More pictures and progress to follow this week.

Cheers, Tony.


----------



## Waka (31 Aug 2009)

Tony

Thats going to look nice.

Where did you get the "Magswitch Guide" from and is it effective.

Are you planning on an over nighter at Cressing Temple?


----------



## Paul Chapman (31 Aug 2009)

Nice project, Tony. I look forward to watching it develop.

Cheers :wink: 

Paul


----------



## Escudo (31 Aug 2009)

Waka, I have no plans at the moment to stay over for Cressing Temple as it is only about 70 miles from home and I had only thought of attending for one day. 

The Magswitch is very effective. I bought mine from Axminster as part of a set with various other attachments. Here is a link;

http://www.axminster.co.uk/product.asp?pf_id=796865&name=magswitch&user_search=1&sfile=1&jump=0

I use mine for resawing and as a guide on the bandsaw, it would be equally as effective on a table saw. The magnets are strong, place the guide in position and turn on, rock steady when activated. The magnets can be removed from the plastic guide and could be used in a homemade jig. I have some in a feather board as well.

I will bring mine to CT if you fancy a fiddle.

I have made some more progress on the clock today and will update the thread soon.

Thanks for comments fellas, cheers Tony.


----------



## Chippyjoe (31 Aug 2009)

Tony,

looks like a nice project on the go,keep the pics coming.
Any particular reason that you orderded the movement from the States rather than more local?

Mark.


----------



## Escudo (18 Sep 2009)

Hello shipmates,

Here is my first update on progress over odd evenings and Saturday afternoons on the Mantle clock.

My first task from the roughly dimension timber, after a pass through the thicknesser was to begin work on the two side pieces.

I used my woodrat to make grooves to house the back and front panels and a trench to fit the inside shelf which separates the clock mechanism from the pendulum. I purchased the clock from the American firm to be sure it fitted the dimensions of the frame which were outlined in the reference book. 

Here is a picture of some woodrat action. My modification to the rat is effective for managing work in this way, as it slides along the aluminium bed.






Here is a picture of the completed work on the side pieces






You might just notice I have drawn in pencil the layout for the central piece and the position of the door below.

I decided not to cut the trench for the bottom shelf until I had made and fitted the door, that way I could make this to fit nicely.
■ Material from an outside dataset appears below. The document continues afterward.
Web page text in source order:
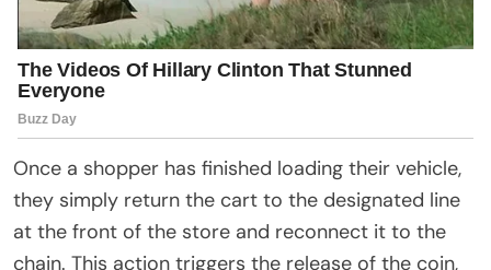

The next move was to make the little shelf, here I cut the rebates using my sliding saw






Here is a picture of the assembled frame coming together. It is a little taller than it will end up at this stage and until the bottom shelf is fitted I will leave the final work on hand planning the slight taper on the sides.






You can also see the back panel in the picture above which I made by veneering some Pearwood slices onto a piece of oak faced mdf.

I had cut the grooves with an 8mm cutter the oak mdf is 6mm and the veneer just less than 2mm.

Cutting homemade veneer and gluing this to obtain a nice tight joint was a new challenge and not without some setbacks. I cut some slices of Pearwood using my bandsaw about 4mm thick and using some pearl glue I had originally glued these to a piece of mdf.

Here is a picture of the pearl glue being melted in my missus best saucepan. (I did this when she wasn't looking. :wink: )






Once the glue had dried I used my thicknesser to reduce the panel to 8mm. The results were acceptable although, it was not long before the piece cupped badly. I was worried this might happen as I had not veneered both sides which is the recommended approach. I had hoped to avoid this as the pieces are quite small I did not think it would be necessary.

To overcome the problem I decided to plane the mdf away and re glue the veneer to some oak faced mdf as mentioned.

Here is a picture of the veneer






I did the same for the front piece and so far so good. I bookmatched the veneer which looks very nice.

Here is a picture from the top of the box showing the area where the clock mechanism will sit.






I have already begun work on the little door and will post my next update regarding this along with the centre piece which will include the little chess board squares. 

Here is a glimpse of the clock face sitting in place.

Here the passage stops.